Rinse-cycle softeners usually contain cationic surfactants of the quaternary ammonium type as the main active ingredient. Cationic surfactants adhere well to natural fibers (wool, cotton), but less so to synthetic fibers. Cationic softeners are incompatible with anionic surfactants in detergents because they combine with them to form a solid precipitate. This requires that the softener be added in the rinse cycle. Fabric softener reduces the absorbency of textiles, which adversely affects the function of towels and microfiber cloth.
Formerly, the active material of most softeners in Europe, the USA, and Japan, was distearyldimethylammonium chloride (DSDMAC). Due to its poor biodegradability, it has been replaced by the readily biodegradable esterquats in the 1980s and 1990s.
Conventional softeners, which contain 4–8 % active material, have been partially replaced in many countries by softener concentrates having some 12–30 % active material.
A diesterquat derivative of trimethylamine used as a fabric softener, chloride salt.
Distearyldimethylammonium chloride, a fabric softener with low biodegradability, has been phased out.
Anionic softeners and antistatic agents can be, for example, salts of monoesters and diesters of phosphoric acid and the fatty alcohols. These are often used together with the conventional cationic softeners. Cationic softeners are incompatible with anionic surfactants in detergents because they combine with them to form a solid precipitate. This requires that they be added in the rinse cycle. Anionic softeners can combine with anionic surfactants directly. Other anionic softeners can be based on smectite clays. Some compounds, such as ethoxylated phosphate esters, have softening, anti-static, and surfactant properties.
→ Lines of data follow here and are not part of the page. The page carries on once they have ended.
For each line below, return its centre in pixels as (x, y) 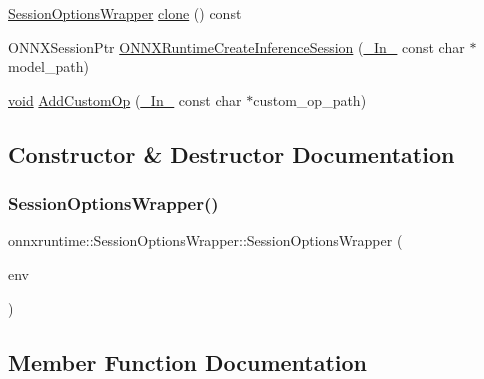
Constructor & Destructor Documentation (231, 153)
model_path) (48, 66)
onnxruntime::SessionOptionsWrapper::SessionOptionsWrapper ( (205, 240)
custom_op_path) (310, 99)
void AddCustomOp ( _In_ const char (125, 99)
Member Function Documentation (188, 361)
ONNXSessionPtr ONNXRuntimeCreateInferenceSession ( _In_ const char (236, 46)
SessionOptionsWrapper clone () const (125, 13)
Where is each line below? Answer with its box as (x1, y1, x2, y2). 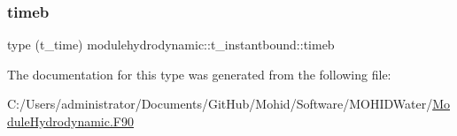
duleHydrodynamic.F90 (7, 112, 134, 130)
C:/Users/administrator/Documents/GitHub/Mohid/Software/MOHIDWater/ (7, 94, 433, 113)
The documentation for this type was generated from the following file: (7, 64, 391, 83)
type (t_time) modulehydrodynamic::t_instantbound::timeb (7, 35, 335, 54)
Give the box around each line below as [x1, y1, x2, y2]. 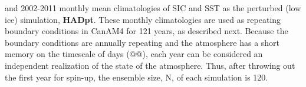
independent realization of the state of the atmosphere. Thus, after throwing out [5, 59, 295, 71]
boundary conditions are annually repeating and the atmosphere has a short [5, 36, 280, 48]
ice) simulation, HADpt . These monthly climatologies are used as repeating [5, 13, 281, 25]
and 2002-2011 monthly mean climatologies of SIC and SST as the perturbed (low [5, 2, 301, 14]
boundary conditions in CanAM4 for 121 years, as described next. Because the [5, 25, 288, 37]
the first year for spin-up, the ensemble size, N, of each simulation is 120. [5, 71, 268, 83]
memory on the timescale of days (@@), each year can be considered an [5, 48, 263, 60]
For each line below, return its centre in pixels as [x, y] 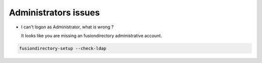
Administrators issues [54, 13]
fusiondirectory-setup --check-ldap [63, 48]
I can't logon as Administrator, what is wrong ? [67, 27]
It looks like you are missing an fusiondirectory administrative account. [91, 36]
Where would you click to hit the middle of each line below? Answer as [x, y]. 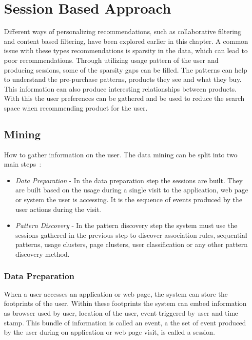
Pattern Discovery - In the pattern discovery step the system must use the [126, 225]
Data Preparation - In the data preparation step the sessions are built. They [129, 180]
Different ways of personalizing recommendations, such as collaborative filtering [123, 31]
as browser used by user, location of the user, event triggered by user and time [121, 313]
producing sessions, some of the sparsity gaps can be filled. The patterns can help [126, 69]
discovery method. [42, 254]
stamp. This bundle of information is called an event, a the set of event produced [125, 322]
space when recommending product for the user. [76, 107]
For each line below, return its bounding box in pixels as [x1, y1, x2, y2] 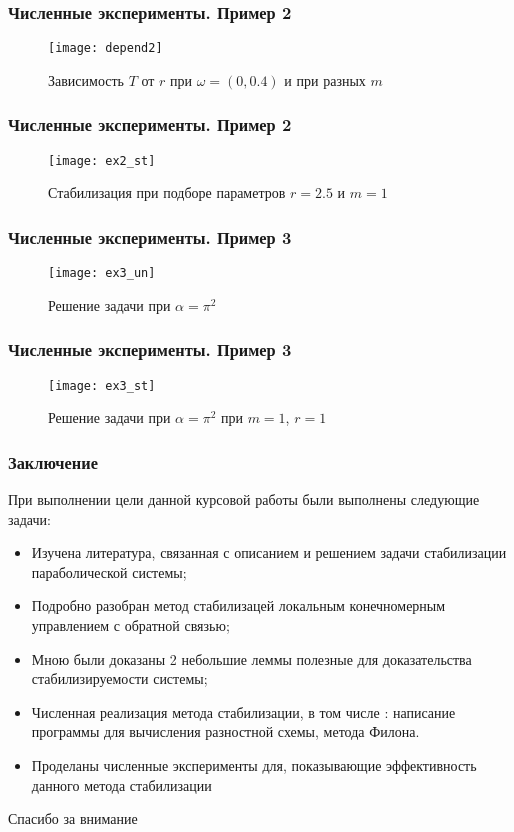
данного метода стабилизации [31, 774, 212, 795]
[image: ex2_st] [48, 153, 156, 168]
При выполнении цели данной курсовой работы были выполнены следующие [8, 489, 480, 510]
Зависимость [48, 69, 124, 90]
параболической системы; [31, 561, 187, 582]
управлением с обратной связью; [31, 615, 230, 636]
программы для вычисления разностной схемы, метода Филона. [31, 721, 420, 742]
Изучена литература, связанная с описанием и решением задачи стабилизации [31, 542, 507, 563]
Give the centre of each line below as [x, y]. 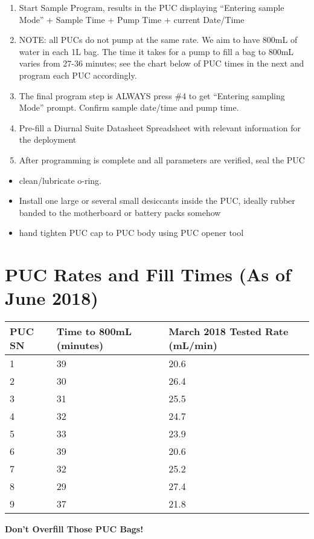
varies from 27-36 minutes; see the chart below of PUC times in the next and [162, 63]
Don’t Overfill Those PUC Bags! [74, 529]
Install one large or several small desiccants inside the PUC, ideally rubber [157, 201]
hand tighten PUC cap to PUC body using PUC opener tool [131, 233]
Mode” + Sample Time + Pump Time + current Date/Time [132, 19]
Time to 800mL [94, 332]
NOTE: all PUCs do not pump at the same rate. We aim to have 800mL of [158, 40]
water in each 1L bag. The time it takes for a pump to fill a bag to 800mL [156, 51]
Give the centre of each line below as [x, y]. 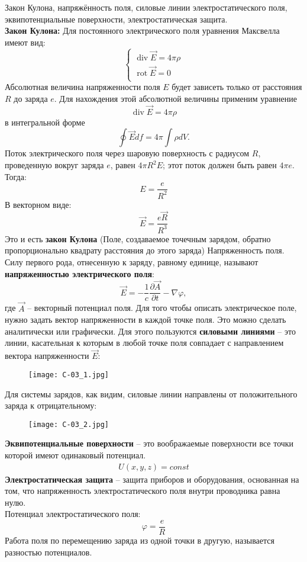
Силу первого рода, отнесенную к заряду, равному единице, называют [132, 262]
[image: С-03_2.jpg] [69, 424]
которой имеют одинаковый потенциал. [75, 455]
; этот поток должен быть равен [220, 165]
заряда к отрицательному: [51, 405]
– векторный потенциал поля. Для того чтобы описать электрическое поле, [162, 308]
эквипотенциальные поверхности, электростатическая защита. [116, 19]
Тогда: [16, 176]
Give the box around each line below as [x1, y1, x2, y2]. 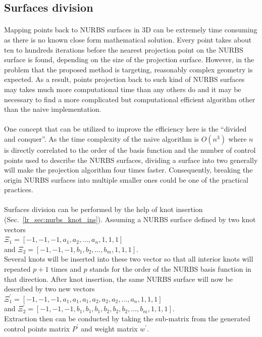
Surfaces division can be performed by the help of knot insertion [4, 204, 203, 215]
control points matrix [4, 323, 70, 333]
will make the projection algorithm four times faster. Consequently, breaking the [4, 164, 253, 175]
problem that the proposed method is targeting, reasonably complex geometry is [4, 64, 253, 74]
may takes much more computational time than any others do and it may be [4, 83, 241, 94]
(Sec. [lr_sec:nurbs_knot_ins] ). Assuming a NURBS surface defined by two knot [4, 214, 256, 225]
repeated [4, 264, 31, 274]
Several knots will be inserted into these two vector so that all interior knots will [4, 254, 253, 264]
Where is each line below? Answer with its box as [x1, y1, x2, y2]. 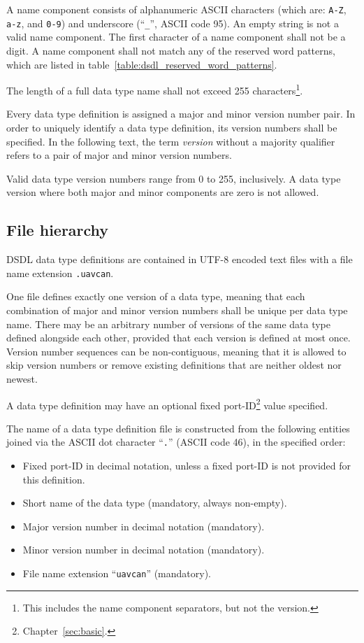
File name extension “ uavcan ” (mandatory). [22, 565, 212, 580]
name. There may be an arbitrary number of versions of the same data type [6, 316, 331, 331]
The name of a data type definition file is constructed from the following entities [6, 421, 350, 435]
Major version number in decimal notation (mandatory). [22, 518, 265, 533]
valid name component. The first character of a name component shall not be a [6, 29, 346, 44]
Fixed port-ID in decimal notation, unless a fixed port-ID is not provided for [22, 458, 351, 473]
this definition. [22, 472, 85, 486]
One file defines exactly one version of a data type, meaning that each [6, 289, 305, 304]
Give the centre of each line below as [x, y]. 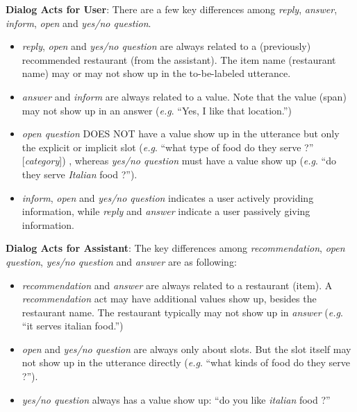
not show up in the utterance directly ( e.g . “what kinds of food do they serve [186, 362]
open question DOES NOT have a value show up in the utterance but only [181, 134]
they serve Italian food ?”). [80, 174]
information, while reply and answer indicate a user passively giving [166, 211]
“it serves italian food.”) [73, 326]
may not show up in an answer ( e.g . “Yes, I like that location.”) [157, 110]
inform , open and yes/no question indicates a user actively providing [168, 197]
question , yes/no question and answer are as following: [121, 261]
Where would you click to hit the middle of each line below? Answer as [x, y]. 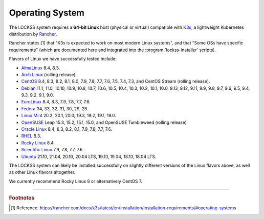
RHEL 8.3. [31, 136]
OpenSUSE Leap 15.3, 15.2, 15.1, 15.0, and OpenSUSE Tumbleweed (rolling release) [104, 122]
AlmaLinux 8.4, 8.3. [41, 68]
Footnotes [22, 198]
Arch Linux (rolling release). [49, 74]
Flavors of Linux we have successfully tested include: [63, 59]
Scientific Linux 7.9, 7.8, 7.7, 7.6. [53, 150]
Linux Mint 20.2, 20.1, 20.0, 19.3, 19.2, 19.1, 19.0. [69, 116]
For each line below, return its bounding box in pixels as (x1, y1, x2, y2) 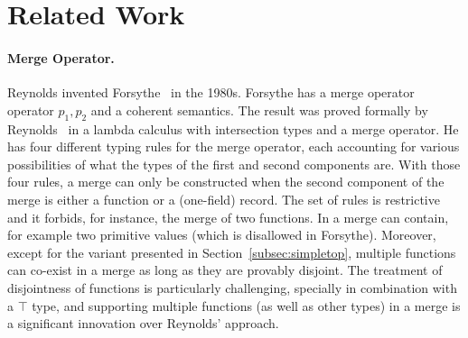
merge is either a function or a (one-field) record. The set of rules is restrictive (7, 189, 440, 208)
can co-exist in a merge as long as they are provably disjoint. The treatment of (7, 260, 443, 279)
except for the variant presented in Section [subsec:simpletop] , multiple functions (7, 242, 456, 261)
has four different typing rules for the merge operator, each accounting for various (7, 137, 460, 156)
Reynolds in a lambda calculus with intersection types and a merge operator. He (7, 119, 459, 138)
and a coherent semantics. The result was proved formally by (90, 100, 428, 119)
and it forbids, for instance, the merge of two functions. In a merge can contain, (7, 207, 449, 226)
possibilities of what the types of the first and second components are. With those (7, 154, 461, 173)
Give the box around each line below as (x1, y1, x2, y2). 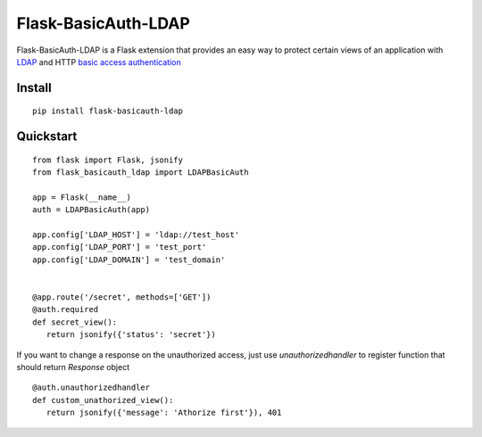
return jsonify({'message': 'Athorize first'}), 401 (46, 408, 282, 418)
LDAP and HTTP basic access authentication (16, 56, 182, 67)
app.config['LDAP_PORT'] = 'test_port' (32, 242, 207, 252)
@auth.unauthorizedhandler (32, 383, 151, 392)
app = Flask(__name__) (32, 192, 132, 202)
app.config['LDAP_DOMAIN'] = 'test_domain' (32, 254, 226, 265)
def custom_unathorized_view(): (32, 395, 174, 405)
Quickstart (16, 129, 78, 144)
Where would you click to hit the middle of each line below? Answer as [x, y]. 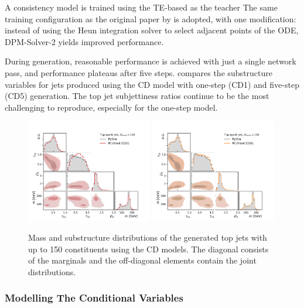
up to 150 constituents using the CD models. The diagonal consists [148, 249]
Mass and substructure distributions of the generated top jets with [148, 237]
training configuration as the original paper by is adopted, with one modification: [151, 18]
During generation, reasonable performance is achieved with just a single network [151, 61]
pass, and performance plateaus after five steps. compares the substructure [139, 72]
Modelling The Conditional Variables [94, 298]
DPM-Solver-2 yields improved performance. [84, 41]
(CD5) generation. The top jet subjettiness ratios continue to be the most [137, 96]
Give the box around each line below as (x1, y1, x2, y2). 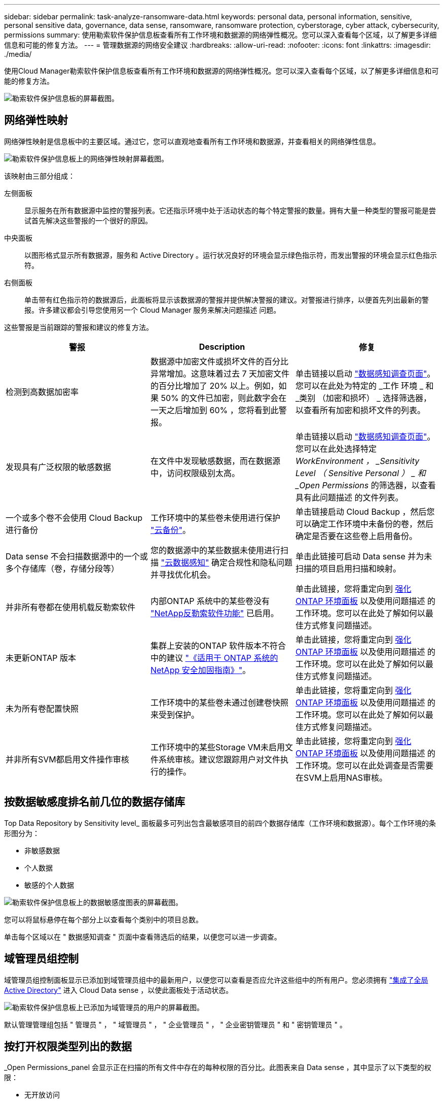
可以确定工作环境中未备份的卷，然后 (295, 518, 433, 529)
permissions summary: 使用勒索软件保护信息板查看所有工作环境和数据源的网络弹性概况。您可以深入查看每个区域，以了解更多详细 (4, 30, 437, 39)
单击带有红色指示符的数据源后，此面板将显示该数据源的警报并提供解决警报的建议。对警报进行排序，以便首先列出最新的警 (24, 295, 429, 304)
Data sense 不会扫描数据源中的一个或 (6, 551, 148, 561)
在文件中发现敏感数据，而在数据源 (150, 455, 280, 466)
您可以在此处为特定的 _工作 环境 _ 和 (295, 380, 434, 391)
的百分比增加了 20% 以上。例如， (150, 380, 279, 391)
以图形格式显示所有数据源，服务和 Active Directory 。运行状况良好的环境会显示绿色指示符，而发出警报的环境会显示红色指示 (24, 250, 437, 259)
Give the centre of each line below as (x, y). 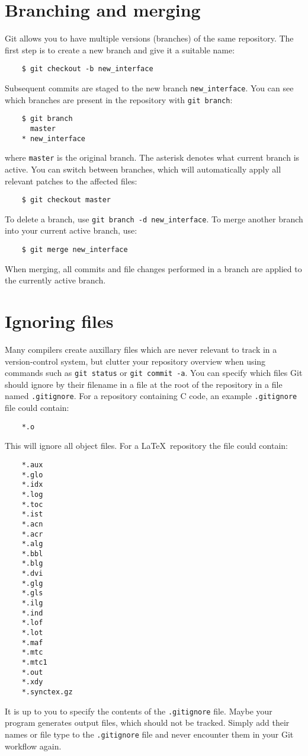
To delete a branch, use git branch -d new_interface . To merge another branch (154, 218)
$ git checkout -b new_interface (87, 69)
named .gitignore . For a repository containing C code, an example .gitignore (151, 396)
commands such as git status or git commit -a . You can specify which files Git (154, 373)
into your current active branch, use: (71, 230)
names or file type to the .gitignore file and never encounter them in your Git (149, 734)
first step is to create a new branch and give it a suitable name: (120, 50)
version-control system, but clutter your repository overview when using (135, 361)
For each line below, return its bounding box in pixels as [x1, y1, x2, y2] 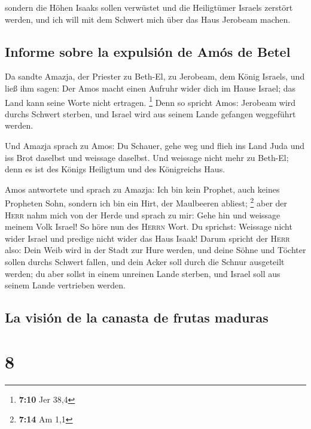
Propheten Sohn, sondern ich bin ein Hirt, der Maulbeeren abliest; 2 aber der [5, 195, 288, 209]
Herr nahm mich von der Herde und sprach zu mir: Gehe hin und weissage [5, 208, 280, 221]
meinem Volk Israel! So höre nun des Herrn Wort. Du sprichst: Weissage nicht [5, 220, 292, 233]
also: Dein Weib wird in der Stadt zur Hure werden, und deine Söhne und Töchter [5, 244, 306, 256]
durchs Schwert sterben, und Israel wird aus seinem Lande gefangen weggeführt [5, 107, 296, 120]
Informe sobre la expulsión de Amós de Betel [5, 42, 291, 60]
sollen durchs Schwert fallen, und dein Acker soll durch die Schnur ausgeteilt [5, 255, 285, 268]
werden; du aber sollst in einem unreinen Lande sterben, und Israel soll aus [5, 267, 280, 279]
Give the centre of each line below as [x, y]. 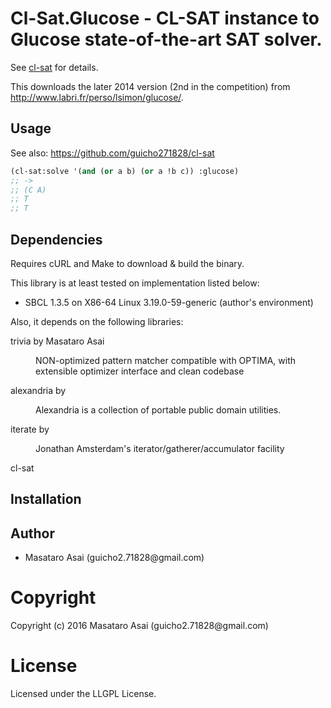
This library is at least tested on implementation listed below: [135, 283]
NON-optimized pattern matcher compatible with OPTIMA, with [166, 360]
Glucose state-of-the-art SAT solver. [166, 39]
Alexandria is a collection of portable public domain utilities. [158, 409]
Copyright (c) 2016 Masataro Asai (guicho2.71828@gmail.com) [139, 626]
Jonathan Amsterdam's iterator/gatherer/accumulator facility [160, 448]
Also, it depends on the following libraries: [97, 321]
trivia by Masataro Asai [57, 341]
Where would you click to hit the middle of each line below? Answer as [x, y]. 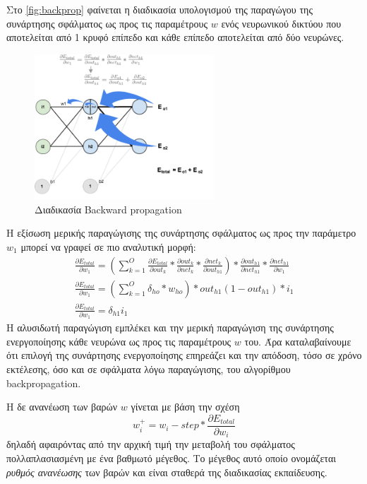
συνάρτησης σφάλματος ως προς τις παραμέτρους [107, 23]
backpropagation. [44, 383]
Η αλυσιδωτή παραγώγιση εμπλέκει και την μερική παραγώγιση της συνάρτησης [170, 327]
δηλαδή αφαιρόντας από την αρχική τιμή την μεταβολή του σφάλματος [151, 444]
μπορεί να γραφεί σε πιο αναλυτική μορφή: [108, 246]
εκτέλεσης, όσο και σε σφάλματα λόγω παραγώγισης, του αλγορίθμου [149, 369]
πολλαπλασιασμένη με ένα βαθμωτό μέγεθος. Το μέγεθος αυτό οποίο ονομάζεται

As with soaps and detergents, fabric softeners may cause irritant dermatitis. Manufacturers produce some fabric softeners without dyes and perfumes to reduce the risk of skin irritation. Fabric softener overuse may make clothes more flammable, due to the fat-based nature of most softeners. Some deaths have been attributed to this phenomenon, and fabric softener makers recommend not using them on clothes labeled as flame-resistant.